DATA FOR THE TASK
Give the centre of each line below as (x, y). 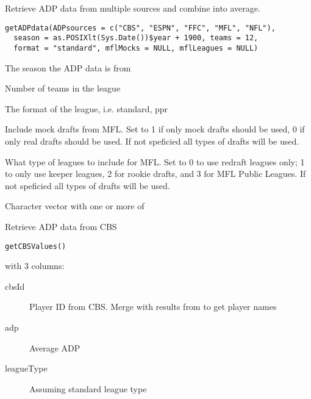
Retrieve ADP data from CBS (61, 226)
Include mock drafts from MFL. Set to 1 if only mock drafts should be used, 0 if (155, 129)
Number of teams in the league (63, 88)
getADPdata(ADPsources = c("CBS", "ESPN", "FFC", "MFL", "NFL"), (140, 28)
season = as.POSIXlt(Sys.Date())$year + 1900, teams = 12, (136, 38)
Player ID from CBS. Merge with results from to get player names (153, 307)
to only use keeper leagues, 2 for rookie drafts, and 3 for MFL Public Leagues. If (155, 174)
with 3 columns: (35, 266)

WORK ORDER
Check each line above for the string "only" and copy those that have it.

EXERCISE RESULT
Include mock drafts from MFL. Set to 1 if only mock drafts should be used, 0 if (155, 129)
to only use keeper leagues, 2 for rookie drafts, and 3 for MFL Public Leagues. If (155, 174)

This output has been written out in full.